It's the raptors theme from the Jurassic Park - hence why it's used in "The Raptor's Appear"

You are incorrect, I can say for certain. The "Carnivore Motiv" ( whatever, I am just going to call it the "Raptor Theme") used in "Jurassic Park" would be: "Bb, Bnatural to the immediate right of the Bb, G nearest left of the B, and then C# to the nearest left of the G," if that makes sense. This theme is never used in the sountrack to "The Lost World: Jurassic Park". Though, if I do so recall, the "Raptor Theme" was used in the film when Dr. Hammond's nephew mentioned the velociraptors. Do not have these sorts of arguments with those equipped with (almost) perfect pitch.
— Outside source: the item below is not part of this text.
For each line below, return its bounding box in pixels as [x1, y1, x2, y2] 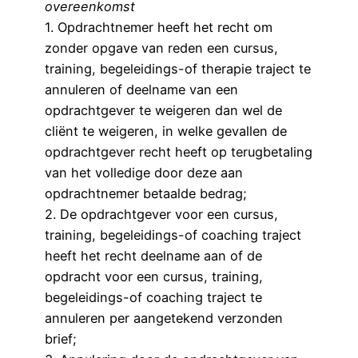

Also, the motiv that I described a post or so again cannot be for the raptors, as the motiv can be found in quite a number of tracks in the album, such "Visitor in San Diego" and "The Compys Dine".

EDIT: And, Luke: though they convey similar feelings to an extent, I do not consider the two motivs to be that similar at all. I appreciate both of your efforts though.

A) That is a general carnivore theme which is associated MAINLY with the T-Rex. JW writes now more for emotional impact than specific leitmotifs as he did earlier in his career.

B) Learn to talk in intervals and their qualities, and not "turn by turn" directions! It's a scale! Not a highway! What you should have said was "Bb up a m2 to B, down a M3 to G then down a tritone to Db (not C# since you only use sharps going up and flats going down)" It took me 15 minutes to figure out what the devil you were talking about.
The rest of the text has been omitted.